I read this as saying that some linear luminance gradients have real Mach bands, and therefore, that all linear luminance gradients have some Mach bands. Because they are all similar? Because they are associated in temporal contiguity? The answer is not clear to me. What is sure, however, is that this is indeed a radical new theory. It has nothing to do with inferring the most likely nature of the outside object, as the bands are incidental features of illumination.

This impression is reinforced by analysis of the Chubb illusion, in which observers see a medium-contrast patch of texture apparently reduced in contrast when it is surrounded by texture with higher contrast. There is, as it happens, a plausible physiological explanation of this effect using lateral gain-control pathways in the visual cortex, but — as in the case of Mach bands, which are present in the output of retinal ganglion cells — Purves and Lotto have other ideas.
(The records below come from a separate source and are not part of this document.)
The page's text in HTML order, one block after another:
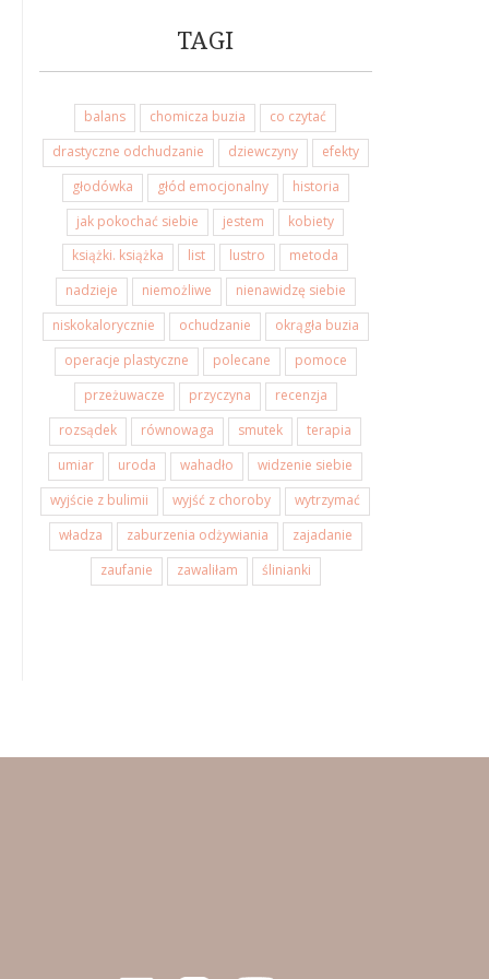
TAGI
balans chomicza buzia
co czytać
drastyczne odchudzanie
dziewczyny
efekty
głodówka
głód emocjonalny
historia
jak pokochać siebie
jestem
kobiety
książki. książka
list lustro
metoda
nadzieje
niemożliwe
nienawidzę siebie
niskokalorycznie
ochudzanie
okrągła buzia
operacje plastyczne
polecane
pomoce
przeżuwacze
przyczyna
recenzja
rozsądek
równowaga smutek
terapia
umiar
uroda wahadło
widzenie siebie
wyjście z bulimii
wyjść z choroby
wytrzymać
władza
zaburzenia odżywiania
zajadanie
zaufanie
zawaliłam ślinianki
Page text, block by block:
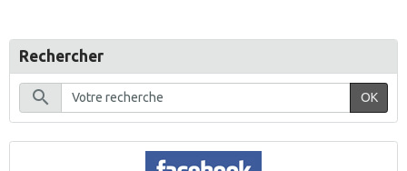
Rechercher
OK
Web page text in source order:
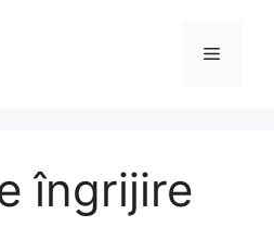
Meniu
îngrijire
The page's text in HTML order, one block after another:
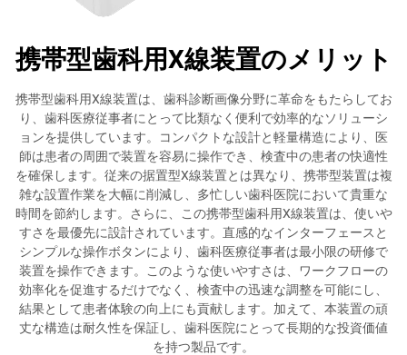
携帯型歯科用X線装置のメリット
携帯型歯科用X線装置は、歯科診断画像分野に革命をもたらしてお
り、歯科医療従事者にとって比類なく便利で効率的なソリューシ
ョンを提供しています。コンパクトな設計と軽量構造により、医
師は患者の周囲で装置を容易に操作でき、検査中の患者の快適性
を確保します。従来の据置型X線装置とは異なり、携帯型装置は複
雑な設置作業を大幅に削減し、多忙しい歯科医院において貴重な
時間を節約します。さらに、この携帯型歯科用X線装置は、使いや
すさを最優先に設計されています。直感的なインターフェースと
シンプルな操作ボタンにより、歯科医療従事者は最小限の研修で
装置を操作できます。このような使いやすさは、ワークフローの
効率化を促進するだけでなく、検査中の迅速な調整を可能にし、
結果として患者体験の向上にも貢献します。加えて、本装置の頑
丈な構造は耐久性を保証し、歯科医院にとって長期的な投資価値
を持つ製品です。
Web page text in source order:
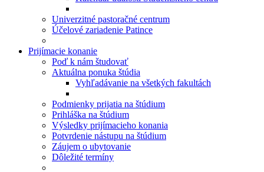
Univerzitné pastoračné centrum
Účelové zariadenie Patince
Prijímacie konanie
Poď k nám študovať
Aktuálna ponuka štúdia
Vyhľadávanie na všetkých fakultách
Podmienky prijatia na štúdium
Prihláška na štúdium
Výsledky prijímacieho konania
Potvrdenie nástupu na štúdium
Záujem o ubytovanie
Dôležité termíny
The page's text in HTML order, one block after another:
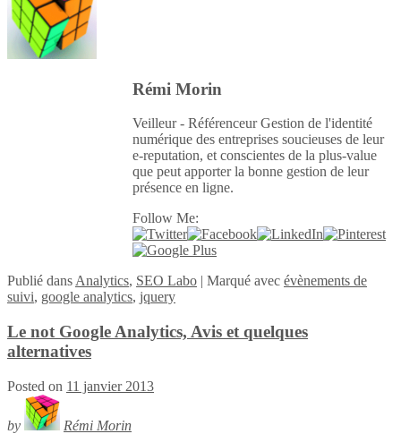
Rémi Morin
Veilleur - Référenceur Gestion de l'identité
numérique des entreprises soucieuses de leur
e-reputation, et conscientes de la plus-value
que peut apporter la bonne gestion de leur
présence en ligne.
Follow Me:
Publié dans Analytics, SEO Labo | Marqué avec évènements de
suivi, google analytics, jquery
Le not Google Analytics, Avis et quelques
alternatives
Posted on 11 janvier 2013
by Rémi Morin
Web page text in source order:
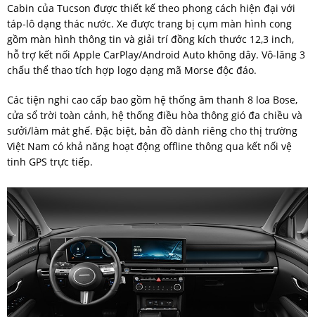
Cabin của Tucson được thiết kế theo phong cách hiện đại với
táp-lô dạng thác nước. Xe được trang bị cụm màn hình cong
gồm màn hình thông tin và giải trí đồng kích thước 12,3 inch,
hỗ trợ kết nối Apple CarPlay/Android Auto không dây. Vô-lăng 3
chấu thể thao tích hợp logo dạng mã Morse độc đáo.
Các tiện nghi cao cấp bao gồm hệ thống âm thanh 8 loa Bose,
cửa sổ trời toàn cảnh, hệ thống điều hòa thông gió đa chiều và
sưởi/làm mát ghế. Đặc biệt, bản đồ dành riêng cho thị trường
Việt Nam có khả năng hoạt động offline thông qua kết nối vệ
tinh GPS trực tiếp.
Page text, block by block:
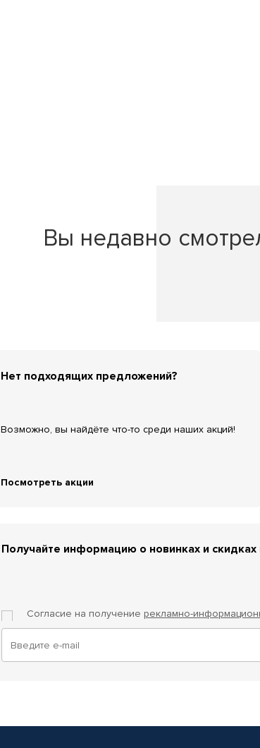
Вы недавно
Нет подходящих предложений?
Возможно, вы найдёте что-то среди наших акций!
Посмотреть акции
Получайте информацию о новинках и
Согласие на получение рекламно-
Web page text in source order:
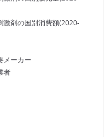
激剤の国別消費額(2020-
メーカー
者
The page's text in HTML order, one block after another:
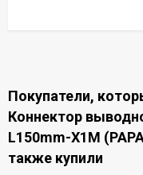
Покупатели,
Коннектор
L150mm-X1M
также купили
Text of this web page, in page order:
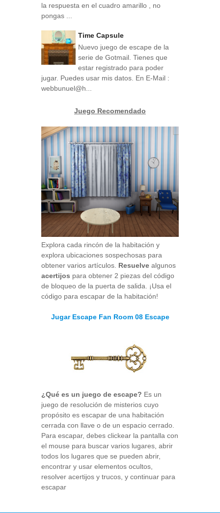
la respuesta en el cuadro amarillo , no
pongas ...
Time Capsule
Nuevo juego de escape de la
serie de Gotmail. Tienes que
estar registrado para poder
jugar. Puedes usar mis datos. En E-Mail :
webbunuel@h...
Juego Recomendado
Explora cada rincón de la habitación y
explora ubicaciones sospechosas para
obtener varios artículos. Resuelve algunos
acertijos para obtener 2 piezas del código
de bloqueo de la puerta de salida. ¡Usa el
código para escapar de la habitación!
Jugar Escape Fan Room 08 Escape
¿Qué es un juego de escape? Es un
juego de resolución de misterios cuyo
propósito es escapar de una habitación
cerrada con llave o de un espacio cerrado.
Para escapar, debes clickear la pantalla con
el mouse para buscar varios lugares, abrir
todos los lugares que se pueden abrir,
encontrar y usar elementos ocultos,
resolver acertijos y trucos, y continuar para
escapar
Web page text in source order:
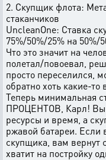
2. Скупщик флота:
стаканчиков
UncleanOne: Ставка
75%/50%/25% на 50%/
Что это значит на
полетал/повоевал,
просто переселился,
обратно хоть какие-
Теперь минимальная
ПРОЦЕНТОВ, Карл! Вы
ресурсы и время, а
ржавой батареи. Если
скупщика, вам вернут
хватит на постройку
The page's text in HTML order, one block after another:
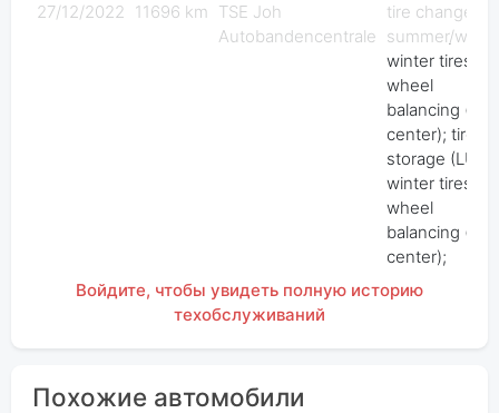
27/12/2022 11696 km TSE Joh
Autobandencentrale
tire change
summer/
winter tires;
wheel
balancing (tire
center); tire
storage (LUX);
winter tires;
wheel
balancing (tire
center);
Войдите, чтобы увидеть полную историю
техобслуживаний
Похожие автомобили
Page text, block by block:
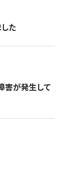
た
害が発生して
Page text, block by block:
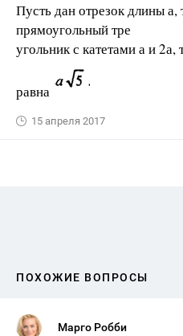
Пусть дан отрезок длины а,
прямоугольный тре
угольник с катетами а и 2а,
равна
15 апреля 2017
ПОХОЖИЕ ВОПРОСЫ
Марго Робби
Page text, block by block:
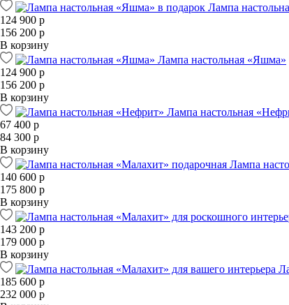
Лампа
124 900 р
156 200 р
В корзину
Лампа настольная «Яшма»
124 900 р
156 200 р
В корзину
Лампа настольная
67 400 р
84 300 р
В корзину
Лампа
140 600 р
175 800 р
В корзину
143 200 р
179 000 р
В корзину
185 600 р
232 000 р
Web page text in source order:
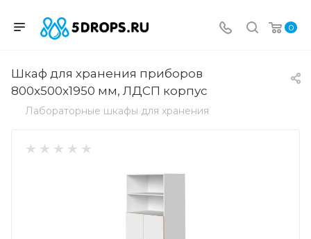
0
Шкаф для хранения приборов
800x500x1950 мм, ЛДСП корпус
Лабораторные шкафы для хранения
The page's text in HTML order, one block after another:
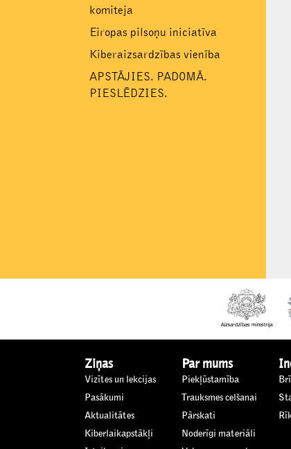
komiteja
Eiropas pilsoņu iniciatīva
Kiberaizsardzības vienība
APSTĀJIES. PADOMĀ.
PIESLĒDZIES.
Ziņas
Vizītes un lekcijas
Pasākumi
Aktualitātes
Kiberlaikapstākļi
Par mums
Piekļūstamība
Trauksmes celšanai
Pārskati
Noderīgi materiāli
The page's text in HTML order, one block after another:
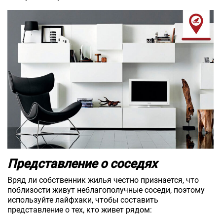
Представление о соседях
Вряд ли собственник жилья честно признается, что
поблизости живут неблагополучные соседи, поэтому
используйте лайфхаки, чтобы составить
представление о тех, кто живет рядом:

The real explanation, they say, is that the image that evokes the Chubb illusion is similar to one that evokes the impression of translucence. They show that the Chubb illusion is abolished if the image is altered to make translucence a less likely interpretation. Our perception must therefore incorporate a little bit of translucence, making the low-contrast region of the image appear to have even lower contrast. This is the reverse of what we would expect from a reconstructionist theory such as that proposed by Helmholtz, according to which we would correct for the loss of transmission caused by translucence and see the patch more as it really is — as having higher contrast.

The sections of the book on brightness are the most interesting and challenging, with stunning illustrations and thought-provoking demonstrations. I found the other sections less compelling, particularly the bit about geometrical illusions such as the Müller–Lyer and Poggendorf effects. For example, the authors ignore Glass's suggestion that the latter effect is enhanced by optical blur, along with virtually all other relevant psychophysical work. In general, the book is much stronger on polemic than on hypothesis testing.

After reading the book, I wasn't sure that I had understood the theory, so perhaps I have not done it justice. The summary at the end talks of retinal stimuli triggering 'reflex responses' that have been learned over time. There have been several behavioural theories of perception: is this another? Concerning reflexes, it is interesting to think of the celebrated McCullough effect, in which prolonged inspection of tilted, coloured lines causes achromatic lines of the same (but no other) tilt to have the complimentary hue to the 'conditioning' colour. According to the 'empirical theory', shouldn't they have the same colour? Shouldn't the 'waterfall after-effect' go in the same direction as the bayesian-biasing waterfall? Perhaps the theory can be refuted after all.